▶ _The input_:
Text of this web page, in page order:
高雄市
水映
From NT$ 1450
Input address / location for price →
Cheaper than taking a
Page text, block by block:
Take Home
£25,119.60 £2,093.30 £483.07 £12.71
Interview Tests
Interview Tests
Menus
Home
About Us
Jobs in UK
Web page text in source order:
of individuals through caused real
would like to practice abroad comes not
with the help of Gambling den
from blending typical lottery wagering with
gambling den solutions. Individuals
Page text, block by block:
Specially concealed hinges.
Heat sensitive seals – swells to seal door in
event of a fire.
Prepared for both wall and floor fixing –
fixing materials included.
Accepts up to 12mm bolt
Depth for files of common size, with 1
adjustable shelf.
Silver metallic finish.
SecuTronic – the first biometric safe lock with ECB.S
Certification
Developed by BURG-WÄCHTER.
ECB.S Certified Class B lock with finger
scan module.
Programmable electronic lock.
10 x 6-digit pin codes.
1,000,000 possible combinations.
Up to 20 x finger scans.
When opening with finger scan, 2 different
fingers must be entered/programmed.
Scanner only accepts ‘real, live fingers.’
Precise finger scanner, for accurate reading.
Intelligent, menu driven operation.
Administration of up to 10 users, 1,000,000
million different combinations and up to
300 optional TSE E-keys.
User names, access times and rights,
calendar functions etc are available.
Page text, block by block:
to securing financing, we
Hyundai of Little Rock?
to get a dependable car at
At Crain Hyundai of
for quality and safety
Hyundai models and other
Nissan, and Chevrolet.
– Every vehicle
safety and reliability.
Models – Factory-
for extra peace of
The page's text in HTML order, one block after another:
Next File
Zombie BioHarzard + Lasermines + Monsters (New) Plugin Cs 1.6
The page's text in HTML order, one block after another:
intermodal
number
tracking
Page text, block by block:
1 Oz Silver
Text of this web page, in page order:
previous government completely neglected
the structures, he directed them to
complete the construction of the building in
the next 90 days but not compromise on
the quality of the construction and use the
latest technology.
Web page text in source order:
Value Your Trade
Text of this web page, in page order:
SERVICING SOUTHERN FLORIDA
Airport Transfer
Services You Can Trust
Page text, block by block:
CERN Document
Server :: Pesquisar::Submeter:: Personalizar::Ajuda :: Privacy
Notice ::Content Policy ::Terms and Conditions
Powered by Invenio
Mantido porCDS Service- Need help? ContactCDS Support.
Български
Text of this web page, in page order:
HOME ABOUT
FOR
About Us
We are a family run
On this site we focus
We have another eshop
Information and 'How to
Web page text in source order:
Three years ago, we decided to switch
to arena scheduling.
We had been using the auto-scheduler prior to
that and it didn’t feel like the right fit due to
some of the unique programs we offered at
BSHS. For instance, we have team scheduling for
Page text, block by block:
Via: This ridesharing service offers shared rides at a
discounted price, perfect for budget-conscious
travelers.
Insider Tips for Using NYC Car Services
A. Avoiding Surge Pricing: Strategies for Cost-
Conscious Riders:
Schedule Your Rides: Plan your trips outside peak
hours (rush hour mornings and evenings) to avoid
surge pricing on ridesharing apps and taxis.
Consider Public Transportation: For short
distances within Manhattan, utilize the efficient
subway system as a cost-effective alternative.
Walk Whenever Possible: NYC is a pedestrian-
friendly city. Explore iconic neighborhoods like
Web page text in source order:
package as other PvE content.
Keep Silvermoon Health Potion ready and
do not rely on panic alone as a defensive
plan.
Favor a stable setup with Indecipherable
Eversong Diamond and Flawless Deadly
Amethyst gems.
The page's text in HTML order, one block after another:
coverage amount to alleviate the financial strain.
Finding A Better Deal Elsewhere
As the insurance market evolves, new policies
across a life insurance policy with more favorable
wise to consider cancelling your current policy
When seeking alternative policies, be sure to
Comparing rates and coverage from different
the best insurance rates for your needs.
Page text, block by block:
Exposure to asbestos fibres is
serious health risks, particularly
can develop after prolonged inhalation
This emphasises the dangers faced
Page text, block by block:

▶ _Exercise objective_: A word-for-word repeat of the full data is needed.

▶ _Response to the exercise_:
Text of this web page, in page order:
高雄市
水映
From NT$ 1450
Input address / location for price →
Cheaper than taking a
Page text, block by block:
Take Home
£25,119.60 £2,093.30 £483.07 £12.71
Interview Tests
Interview Tests
Menus
Home
About Us
Jobs in UK
Web page text in source order:
of individuals through caused real
would like to practice abroad comes not
with the help of Gambling den
from blending typical lottery wagering with
gambling den solutions. Individuals
Page text, block by block:
Specially concealed hinges.
Heat sensitive seals – swells to seal door in
event of a fire.
Prepared for both wall and floor fixing –
fixing materials included.
Accepts up to 12mm bolt
Depth for files of common size, with 1
adjustable shelf.
Silver metallic finish.
SecuTronic – the first biometric safe lock with ECB.S
Certification
Developed by BURG-WÄCHTER.
ECB.S Certified Class B lock with finger
scan module.
Programmable electronic lock.
10 x 6-digit pin codes.
1,000,000 possible combinations.
Up to 20 x finger scans.
When opening with finger scan, 2 different
fingers must be entered/programmed.
Scanner only accepts ‘real, live fingers.’
Precise finger scanner, for accurate reading.
Intelligent, menu driven operation.
Administration of up to 10 users, 1,000,000
million different combinations and up to
300 optional TSE E-keys.
User names, access times and rights,
calendar functions etc are available.
Page text, block by block:
to securing financing, we
Hyundai of Little Rock?
to get a dependable car at
At Crain Hyundai of
for quality and safety
Hyundai models and other
Nissan, and Chevrolet.
– Every vehicle
safety and reliability.
Models – Factory-
for extra peace of
The page's text in HTML order, one block after another:
Next File
Zombie BioHarzard + Lasermines + Monsters (New) Plugin Cs 1.6
The page's text in HTML order, one block after another:
intermodal
number
tracking
Page text, block by block:
1 Oz Silver
Text of this web page, in page order:
previous government completely neglected
the structures, he directed them to
complete the construction of the building in
the next 90 days but not compromise on
the quality of the construction and use the
latest technology.
Web page text in source order:
Value Your Trade
Text of this web page, in page order:
SERVICING SOUTHERN FLORIDA
Airport Transfer
Services You Can Trust
Page text, block by block:
CERN Document
Server :: Pesquisar::Submeter:: Personalizar::Ajuda :: Privacy
Notice ::Content Policy ::Terms and Conditions
Powered by Invenio
Mantido porCDS Service- Need help? ContactCDS Support.
Български
Text of this web page, in page order:
HOME ABOUT
FOR
About Us
We are a family run
On this site we focus
We have another eshop
Information and 'How to
Web page text in source order:
Three years ago, we decided to switch
to arena scheduling.
We had been using the auto-scheduler prior to
that and it didn’t feel like the right fit due to
some of the unique programs we offered at
BSHS. For instance, we have team scheduling for
Page text, block by block:
Via: This ridesharing service offers shared rides at a
discounted price, perfect for budget-conscious
travelers.
Insider Tips for Using NYC Car Services
A. Avoiding Surge Pricing: Strategies for Cost-
Conscious Riders:
Schedule Your Rides: Plan your trips outside peak
hours (rush hour mornings and evenings) to avoid
surge pricing on ridesharing apps and taxis.
Consider Public Transportation: For short
distances within Manhattan, utilize the efficient
subway system as a cost-effective alternative.
Walk Whenever Possible: NYC is a pedestrian-
friendly city. Explore iconic neighborhoods like
Web page text in source order:
package as other PvE content.
Keep Silvermoon Health Potion ready and
do not rely on panic alone as a defensive
plan.
Favor a stable setup with Indecipherable
Eversong Diamond and Flawless Deadly
Amethyst gems.
The page's text in HTML order, one block after another:
coverage amount to alleviate the financial strain.
Finding A Better Deal Elsewhere
As the insurance market evolves, new policies
across a life insurance policy with more favorable
wise to consider cancelling your current policy
When seeking alternative policies, be sure to
Comparing rates and coverage from different
the best insurance rates for your needs.
Page text, block by block:
Exposure to asbestos fibres is
serious health risks, particularly
can develop after prolonged inhalation
This emphasises the dangers faced
Page text, block by block:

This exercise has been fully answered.